## [What is expected]
From the entries below, reproduce exactly the line containing "Clic para activar/desactivar zoom con ratón", the line containing "Producto: MN32C2C4", and every line in between, with nothing added.

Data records
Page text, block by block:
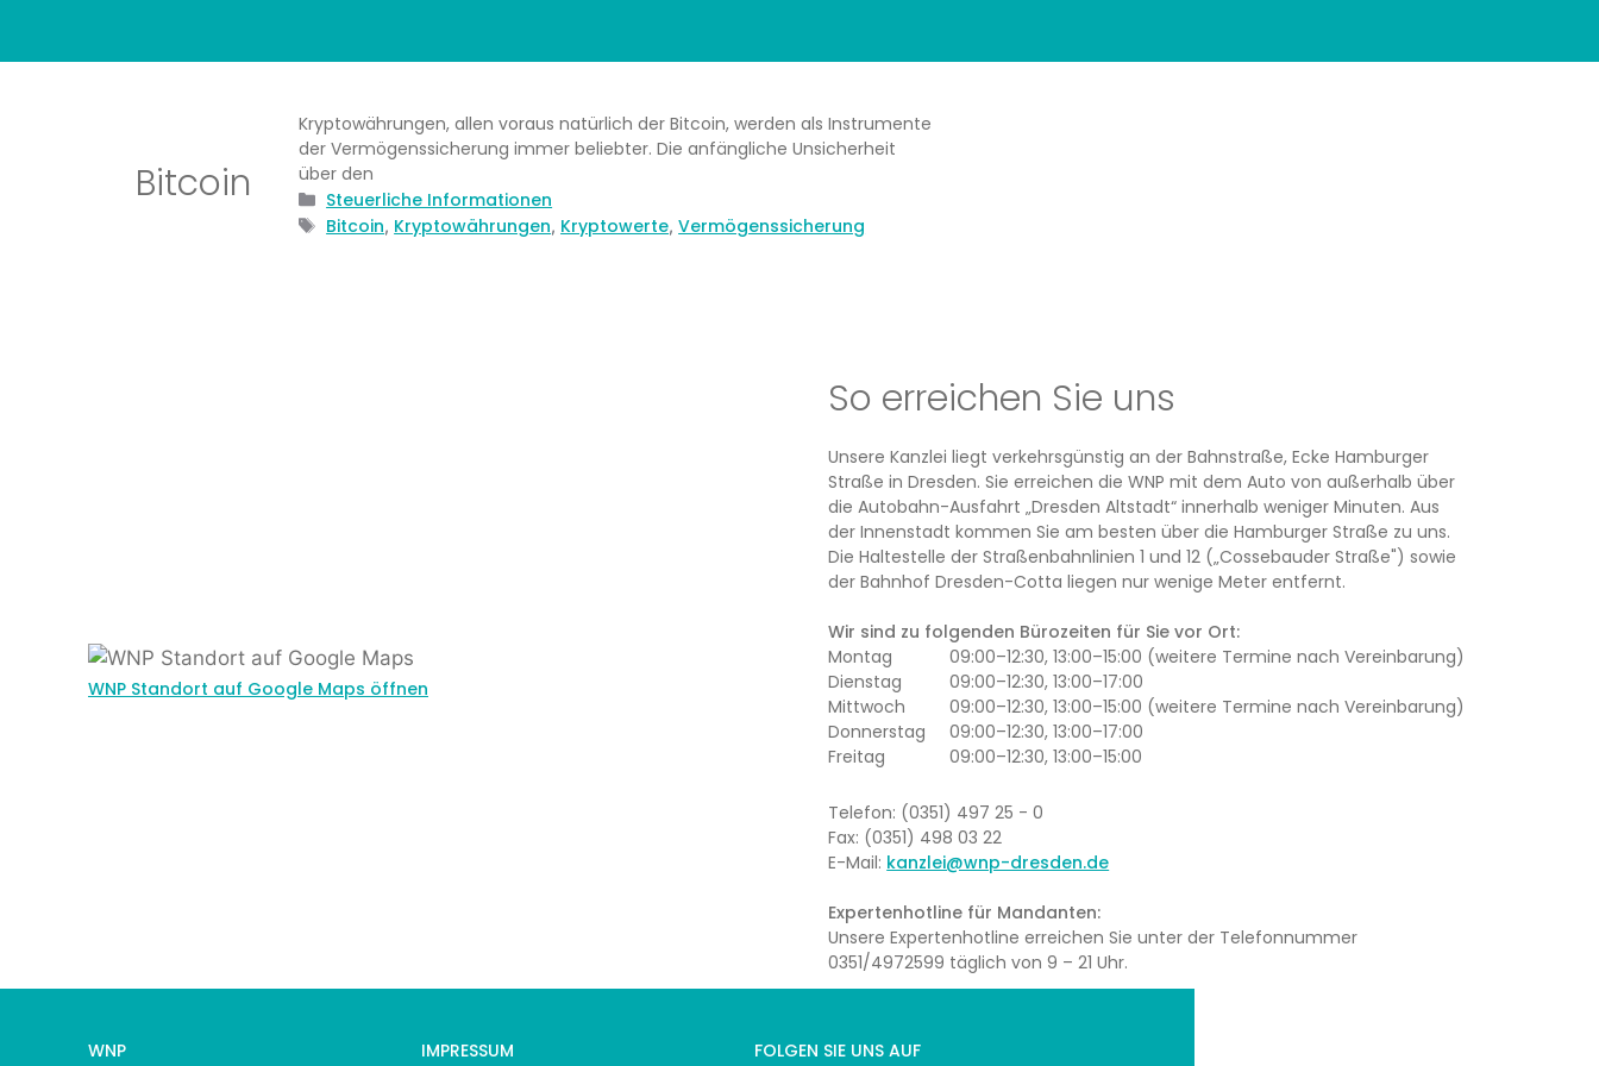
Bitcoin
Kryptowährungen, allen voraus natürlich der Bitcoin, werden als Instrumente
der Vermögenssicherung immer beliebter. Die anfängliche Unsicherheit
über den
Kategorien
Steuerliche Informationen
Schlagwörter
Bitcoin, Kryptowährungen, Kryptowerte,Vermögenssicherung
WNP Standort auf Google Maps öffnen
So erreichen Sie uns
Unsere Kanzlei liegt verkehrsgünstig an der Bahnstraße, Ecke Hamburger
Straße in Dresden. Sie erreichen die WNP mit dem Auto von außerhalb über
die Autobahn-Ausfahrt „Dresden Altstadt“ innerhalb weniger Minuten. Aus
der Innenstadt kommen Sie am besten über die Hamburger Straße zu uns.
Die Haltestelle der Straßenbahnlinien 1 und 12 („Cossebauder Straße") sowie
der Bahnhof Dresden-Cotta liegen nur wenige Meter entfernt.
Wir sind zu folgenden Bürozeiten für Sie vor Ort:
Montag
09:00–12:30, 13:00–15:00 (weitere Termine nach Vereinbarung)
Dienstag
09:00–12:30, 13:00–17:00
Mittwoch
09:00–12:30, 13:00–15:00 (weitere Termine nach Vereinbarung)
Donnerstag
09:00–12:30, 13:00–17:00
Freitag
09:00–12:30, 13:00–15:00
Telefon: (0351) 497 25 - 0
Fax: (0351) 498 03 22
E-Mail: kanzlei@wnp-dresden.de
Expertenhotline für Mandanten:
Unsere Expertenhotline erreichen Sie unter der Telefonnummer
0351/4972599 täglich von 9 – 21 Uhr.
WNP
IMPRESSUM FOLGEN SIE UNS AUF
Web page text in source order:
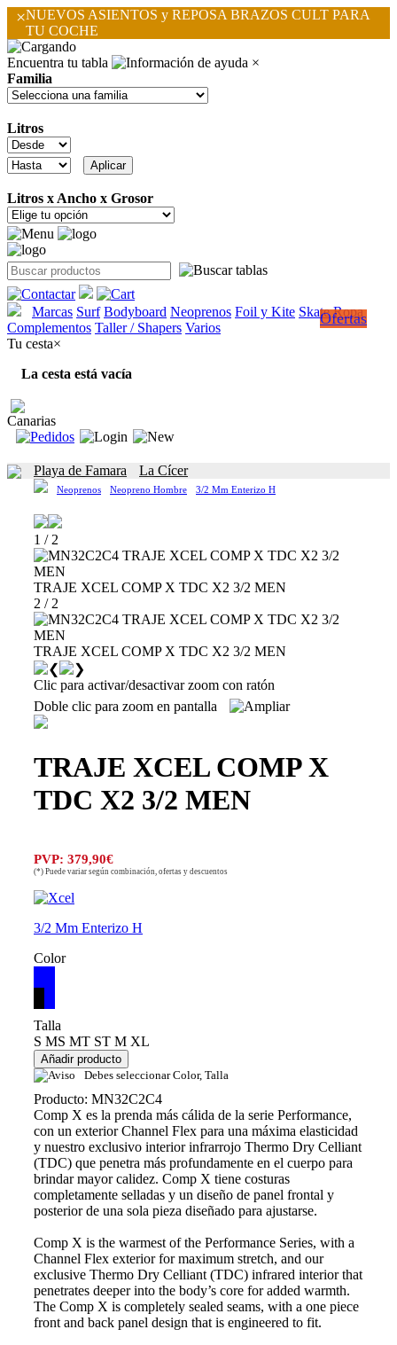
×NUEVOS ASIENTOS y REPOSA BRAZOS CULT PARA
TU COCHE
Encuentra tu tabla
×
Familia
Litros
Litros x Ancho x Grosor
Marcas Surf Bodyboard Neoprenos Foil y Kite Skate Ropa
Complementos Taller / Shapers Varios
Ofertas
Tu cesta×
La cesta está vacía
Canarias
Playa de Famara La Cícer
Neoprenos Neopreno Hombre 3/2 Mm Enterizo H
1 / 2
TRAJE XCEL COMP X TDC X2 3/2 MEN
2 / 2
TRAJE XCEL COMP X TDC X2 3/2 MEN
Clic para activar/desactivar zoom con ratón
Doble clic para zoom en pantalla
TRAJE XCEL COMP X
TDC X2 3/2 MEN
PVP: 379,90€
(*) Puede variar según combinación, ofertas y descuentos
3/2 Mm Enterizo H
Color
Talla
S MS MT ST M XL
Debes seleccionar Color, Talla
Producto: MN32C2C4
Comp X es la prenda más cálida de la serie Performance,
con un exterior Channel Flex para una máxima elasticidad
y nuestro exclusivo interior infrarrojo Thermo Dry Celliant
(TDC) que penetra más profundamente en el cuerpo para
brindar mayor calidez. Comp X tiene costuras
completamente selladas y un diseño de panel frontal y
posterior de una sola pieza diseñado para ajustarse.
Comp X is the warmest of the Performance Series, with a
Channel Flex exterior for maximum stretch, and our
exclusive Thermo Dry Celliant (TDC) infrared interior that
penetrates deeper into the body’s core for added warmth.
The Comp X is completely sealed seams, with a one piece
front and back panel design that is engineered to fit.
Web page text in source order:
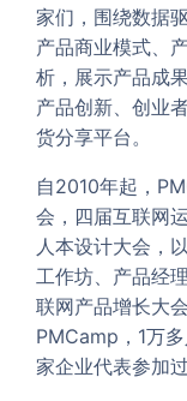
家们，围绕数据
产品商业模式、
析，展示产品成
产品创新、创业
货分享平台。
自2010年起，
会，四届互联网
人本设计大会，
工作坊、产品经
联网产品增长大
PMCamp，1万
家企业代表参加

## [Response box]
Clic para activar/desactivar zoom con ratón
Doble clic para zoom en pantalla
TRAJE XCEL COMP X
TDC X2 3/2 MEN
PVP: 379,90€
(*) Puede variar según combinación, ofertas y descuentos
3/2 Mm Enterizo H
Color
Talla
S MS MT ST M XL
Debes seleccionar Color, Talla
Producto: MN32C2C4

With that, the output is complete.